§ WHAT YOU WILL DO: Your answer must be only the lines below from the one containing "Visit us on social media: [42, 236, 149, 249]" through the one containing "1999 年 10 月 9 日 (16, 272, 132, 290)", copied exactly, with the pictures left out.

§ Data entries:
.....
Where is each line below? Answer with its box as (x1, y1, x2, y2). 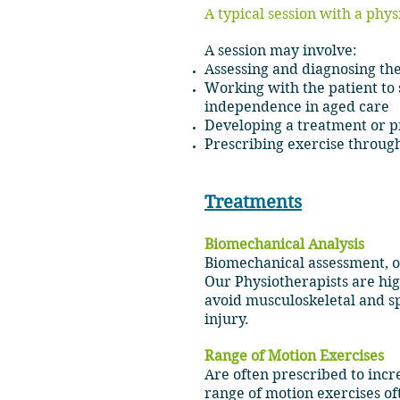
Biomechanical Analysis (204, 236, 364, 253)
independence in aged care (204, 98, 389, 115)
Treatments (204, 192, 302, 212)
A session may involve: (204, 42, 357, 59)
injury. (204, 311, 253, 328)
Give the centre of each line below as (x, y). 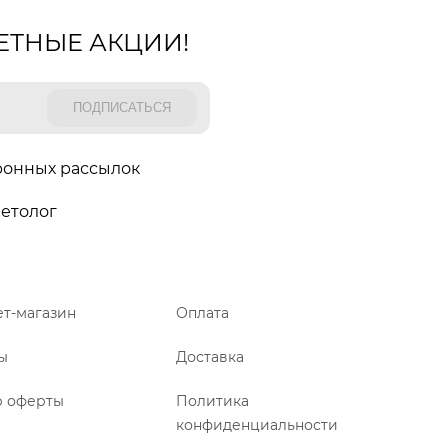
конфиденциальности (257, 424)
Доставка (210, 356)
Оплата (202, 312)
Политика (212, 400)
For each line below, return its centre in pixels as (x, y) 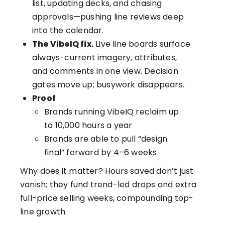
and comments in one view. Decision (105, 71)
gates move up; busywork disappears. (108, 84)
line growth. (44, 211)
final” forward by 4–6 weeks (101, 152)
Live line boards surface (142, 44)
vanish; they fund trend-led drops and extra (108, 184)
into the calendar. (68, 30)
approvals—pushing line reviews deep (108, 17)
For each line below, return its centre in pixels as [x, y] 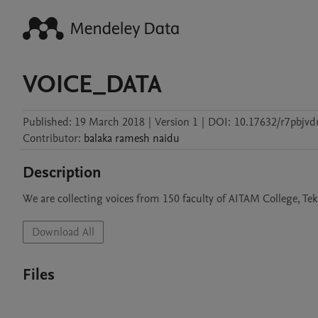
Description [62, 172]
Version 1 [176, 122]
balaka [98, 138]
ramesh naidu [147, 138]
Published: [47, 122]
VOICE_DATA [92, 84]
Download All [63, 232]
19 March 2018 [110, 122]
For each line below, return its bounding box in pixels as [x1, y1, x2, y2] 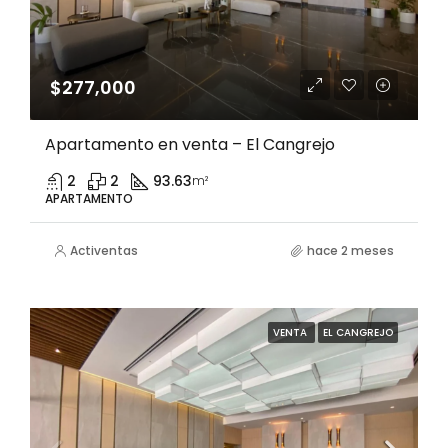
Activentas [70, 242, 138, 259]
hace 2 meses [307, 242, 394, 259]
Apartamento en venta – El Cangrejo [45, 133, 335, 156]
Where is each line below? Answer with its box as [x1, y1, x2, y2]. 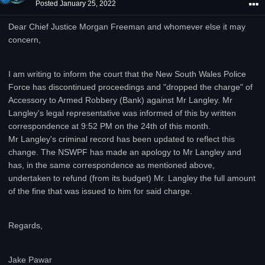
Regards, [8, 221, 43, 230]
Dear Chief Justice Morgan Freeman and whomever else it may [8, 22, 245, 31]
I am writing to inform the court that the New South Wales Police [8, 69, 246, 79]
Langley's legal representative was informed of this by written [8, 108, 236, 118]
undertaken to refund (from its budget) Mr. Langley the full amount [8, 173, 256, 183]
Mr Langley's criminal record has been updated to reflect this [8, 134, 235, 144]
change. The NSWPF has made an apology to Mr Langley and [8, 147, 241, 157]
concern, [8, 35, 41, 44]
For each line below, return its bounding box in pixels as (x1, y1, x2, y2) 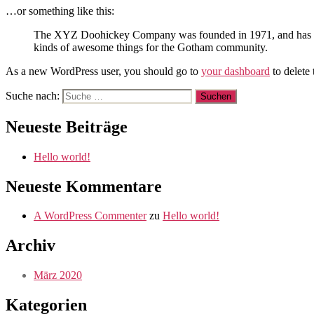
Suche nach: (6, 89, 60, 102)
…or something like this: (6, 4, 114, 17)
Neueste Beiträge (6, 117, 128, 136)
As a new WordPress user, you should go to (6, 64, 201, 77)
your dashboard (201, 64, 270, 77)
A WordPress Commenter (34, 210, 146, 222)
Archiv (6, 236, 55, 255)
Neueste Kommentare (6, 177, 162, 196)
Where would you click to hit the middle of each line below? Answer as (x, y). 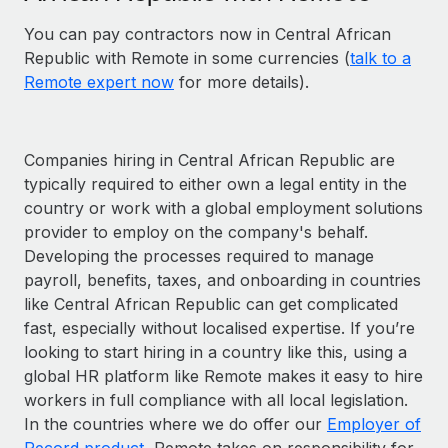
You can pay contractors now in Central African (207, 33)
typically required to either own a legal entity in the (215, 183)
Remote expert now (99, 81)
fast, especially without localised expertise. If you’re (219, 327)
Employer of (374, 423)
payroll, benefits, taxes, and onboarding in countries (222, 279)
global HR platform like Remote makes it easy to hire (223, 375)
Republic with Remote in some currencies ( (187, 57)
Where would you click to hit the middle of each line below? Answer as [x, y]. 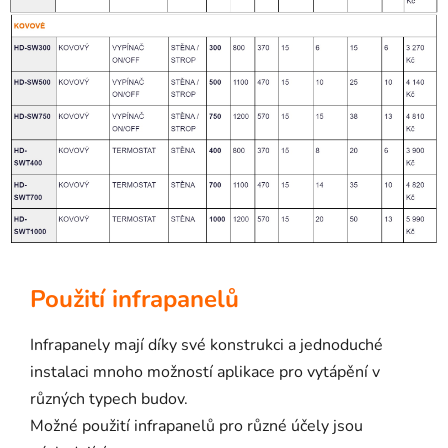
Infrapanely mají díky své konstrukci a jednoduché [206, 344]
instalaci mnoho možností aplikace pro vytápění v [205, 371]
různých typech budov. [109, 398]
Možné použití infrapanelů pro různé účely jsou [196, 425]
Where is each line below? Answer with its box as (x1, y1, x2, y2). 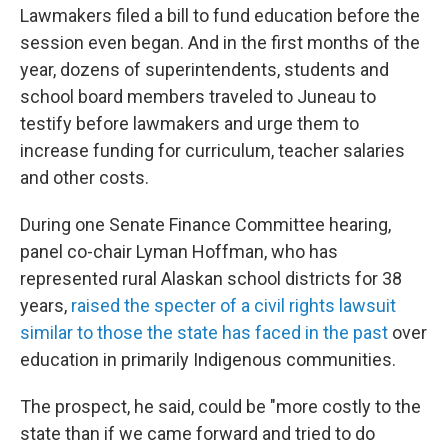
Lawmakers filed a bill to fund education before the (20, 5, 420, 26)
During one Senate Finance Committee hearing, (20, 214, 391, 235)
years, (20, 295, 71, 316)
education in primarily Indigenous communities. (20, 349, 396, 370)
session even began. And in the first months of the (20, 32, 420, 53)
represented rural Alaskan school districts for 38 (20, 268, 402, 289)
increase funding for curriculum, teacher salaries (20, 140, 405, 161)
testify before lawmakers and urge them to (20, 113, 359, 134)
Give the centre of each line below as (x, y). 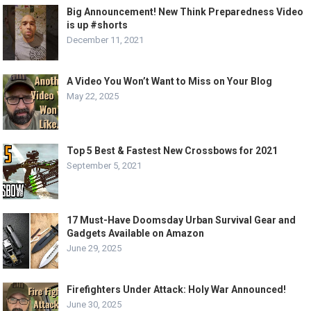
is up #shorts (98, 25)
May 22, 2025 (93, 96)
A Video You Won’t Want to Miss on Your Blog (170, 81)
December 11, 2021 (106, 40)
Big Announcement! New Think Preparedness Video (185, 12)
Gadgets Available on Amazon (136, 233)
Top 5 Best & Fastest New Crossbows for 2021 (173, 151)
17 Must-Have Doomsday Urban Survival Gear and (182, 220)
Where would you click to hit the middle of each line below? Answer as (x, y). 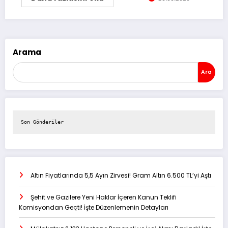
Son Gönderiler (42, 122)
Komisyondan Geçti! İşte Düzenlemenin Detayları (94, 208)
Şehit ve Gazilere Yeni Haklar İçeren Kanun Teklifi (104, 197)
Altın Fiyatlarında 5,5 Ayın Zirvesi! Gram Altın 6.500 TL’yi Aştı (121, 176)
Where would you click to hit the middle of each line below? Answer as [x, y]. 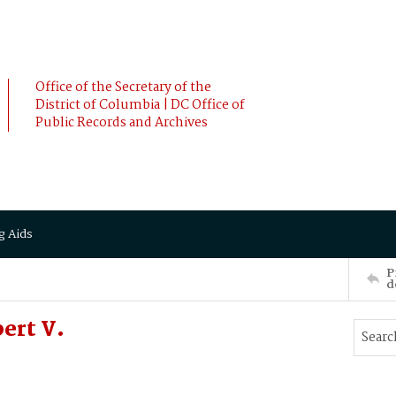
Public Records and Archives [122, 123]
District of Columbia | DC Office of [140, 105]
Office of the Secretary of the [123, 88]
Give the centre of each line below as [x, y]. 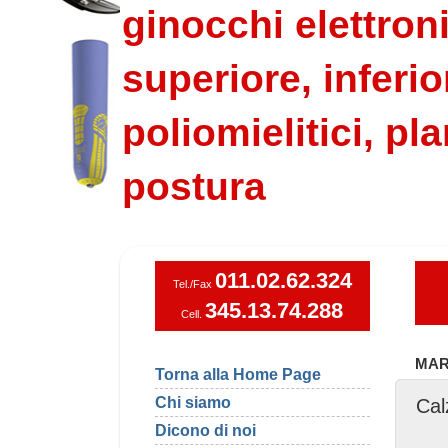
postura [194, 186]
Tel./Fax [194, 283]
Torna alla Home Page [238, 373]
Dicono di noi [205, 429]
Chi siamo [193, 401]
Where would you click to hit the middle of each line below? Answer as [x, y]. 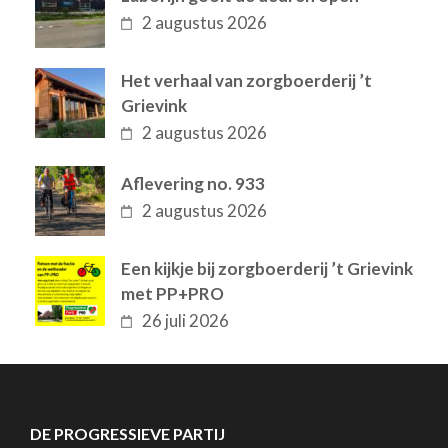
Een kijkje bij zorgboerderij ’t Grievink [267, 268]
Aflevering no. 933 [193, 183]
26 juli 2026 [186, 320]
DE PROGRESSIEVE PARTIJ [127, 433]
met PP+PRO [172, 293]
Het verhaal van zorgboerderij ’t [246, 80]
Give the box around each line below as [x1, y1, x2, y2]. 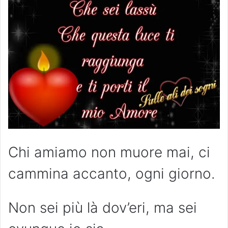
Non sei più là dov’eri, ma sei [8, 198, 197, 216]
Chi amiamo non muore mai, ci [8, 143, 210, 161]
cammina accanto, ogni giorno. [8, 164, 215, 182]
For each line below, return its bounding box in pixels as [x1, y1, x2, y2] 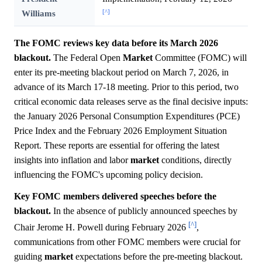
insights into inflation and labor [14, 155, 130, 166]
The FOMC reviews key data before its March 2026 [14, 38, 218, 49]
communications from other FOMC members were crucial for [14, 237, 240, 247]
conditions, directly [159, 155, 232, 166]
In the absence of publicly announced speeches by [51, 206, 237, 216]
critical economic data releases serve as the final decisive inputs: [14, 96, 248, 107]
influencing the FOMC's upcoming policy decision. [14, 170, 203, 180]
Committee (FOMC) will [153, 53, 247, 63]
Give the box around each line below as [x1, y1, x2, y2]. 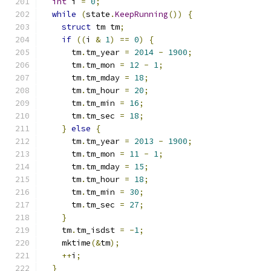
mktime [42, 238, 91, 248]
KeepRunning [115, 9, 168, 19]
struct [62, 22, 91, 32]
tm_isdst [76, 225, 120, 235]
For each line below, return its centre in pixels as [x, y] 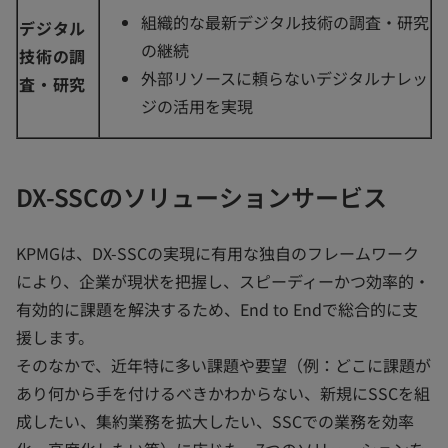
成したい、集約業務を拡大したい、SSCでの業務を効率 [215, 421]
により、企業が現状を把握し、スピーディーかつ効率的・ [223, 281]
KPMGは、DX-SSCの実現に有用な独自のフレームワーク [217, 253]
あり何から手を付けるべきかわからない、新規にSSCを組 [223, 393]
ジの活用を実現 [197, 106]
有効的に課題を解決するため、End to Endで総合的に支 [217, 309]
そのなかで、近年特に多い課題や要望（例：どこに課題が [223, 365]
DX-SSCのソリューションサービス [201, 197]
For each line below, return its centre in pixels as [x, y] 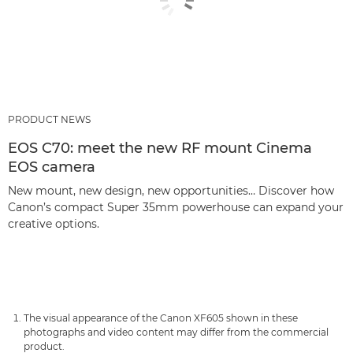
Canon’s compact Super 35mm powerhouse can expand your [176, 207]
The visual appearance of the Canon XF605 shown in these [161, 318]
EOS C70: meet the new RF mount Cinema [160, 148]
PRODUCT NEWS [49, 119]
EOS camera [52, 167]
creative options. [54, 223]
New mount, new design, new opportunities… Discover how [171, 190]
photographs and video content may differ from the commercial [176, 332]
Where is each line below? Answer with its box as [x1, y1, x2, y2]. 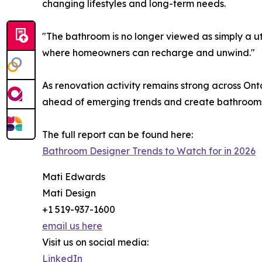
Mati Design [42, 187, 96, 199]
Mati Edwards [42, 171, 105, 183]
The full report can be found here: [42, 129, 193, 141]
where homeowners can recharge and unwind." [42, 47, 255, 59]
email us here [42, 220, 102, 232]
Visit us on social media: [42, 236, 149, 249]
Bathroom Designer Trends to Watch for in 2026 [42, 145, 256, 157]
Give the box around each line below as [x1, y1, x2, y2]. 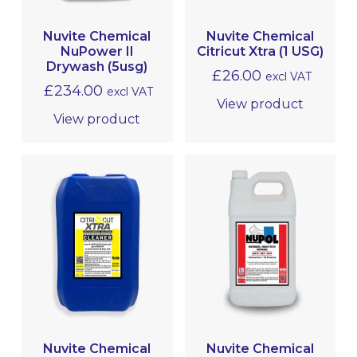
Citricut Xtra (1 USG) [196, 43, 324, 59]
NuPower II [60, 43, 134, 59]
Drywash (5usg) [46, 58, 148, 74]
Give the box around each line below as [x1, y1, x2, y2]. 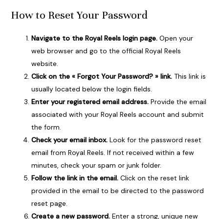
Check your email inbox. [31, 135, 108, 145]
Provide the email [148, 97, 206, 107]
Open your [157, 34, 193, 43]
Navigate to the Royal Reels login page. [31, 34, 157, 43]
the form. [31, 123, 61, 132]
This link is [172, 72, 206, 81]
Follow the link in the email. [31, 174, 118, 183]
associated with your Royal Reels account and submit [31, 110, 204, 119]
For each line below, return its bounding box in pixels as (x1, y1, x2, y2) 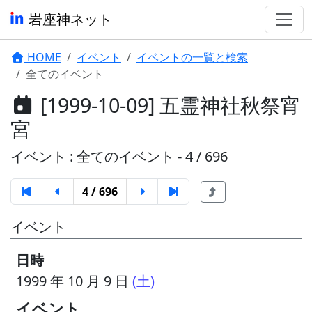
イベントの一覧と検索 (136, 49, 248, 65)
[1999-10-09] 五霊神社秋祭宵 (35, 91, 301, 118)
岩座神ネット (25, 10, 112, 29)
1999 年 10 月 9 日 (16, 272, 132, 290)
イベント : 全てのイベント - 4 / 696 (10, 147, 228, 166)
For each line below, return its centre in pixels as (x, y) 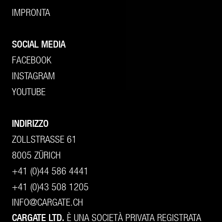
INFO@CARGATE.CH (47, 202)
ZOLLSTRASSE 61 (44, 139)
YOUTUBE (29, 91)
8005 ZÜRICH (36, 155)
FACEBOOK (32, 59)
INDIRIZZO (30, 123)
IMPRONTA (31, 12)
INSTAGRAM (33, 75)
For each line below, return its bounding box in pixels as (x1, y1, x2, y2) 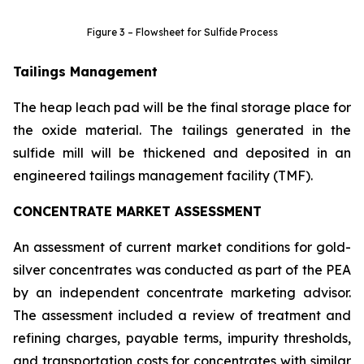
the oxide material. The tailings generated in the (13, 121, 351, 138)
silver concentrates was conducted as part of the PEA (13, 261, 351, 278)
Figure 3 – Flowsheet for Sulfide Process (86, 25, 278, 38)
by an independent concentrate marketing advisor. (13, 284, 351, 301)
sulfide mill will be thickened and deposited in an (13, 144, 351, 161)
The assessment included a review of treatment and (13, 306, 351, 323)
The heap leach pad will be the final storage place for (13, 98, 351, 115)
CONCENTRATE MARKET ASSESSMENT (13, 202, 262, 219)
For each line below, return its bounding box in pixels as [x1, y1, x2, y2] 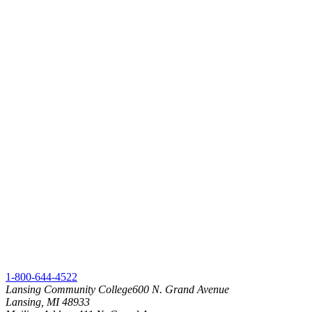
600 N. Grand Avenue [132, 283, 229, 295]
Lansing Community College [6, 283, 132, 295]
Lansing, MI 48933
.....
§ ANSWER FOR THIS EXERCISE:
Visit us on social media: [42, 236, 149, 249]
Bathroom Designer Trends to Watch for in 2026 [42, 145, 256, 157]
Give the box around each line below as [x1, y1, x2, y2]. 
Citricut Xtra (1 USG) [196, 43, 324, 59]
NuPower II [60, 43, 134, 59]
Drywash (5usg) [46, 58, 148, 74]
Give the box around each line below as [x1, y1, x2, y2]. 
Check your email inbox. [31, 135, 108, 145]
Provide the email [148, 97, 206, 107]
Open your [157, 34, 193, 43]
Navigate to the Royal Reels login page. [31, 34, 157, 43]
the form. [31, 123, 61, 132]
This link is [172, 72, 206, 81]
Follow the link in the email. [31, 174, 118, 183]
associated with your Royal Reels account and submit [31, 110, 204, 119]
For each line below, return its bounding box in pixels as (x1, y1, x2, y2) 
イベントの一覧と検索 (136, 49, 248, 65)
[1999-10-09] 五霊神社秋祭宵 (35, 91, 301, 118)
岩座神ネット (25, 10, 112, 29)
1999 年 10 月 9 日 (16, 272, 132, 290)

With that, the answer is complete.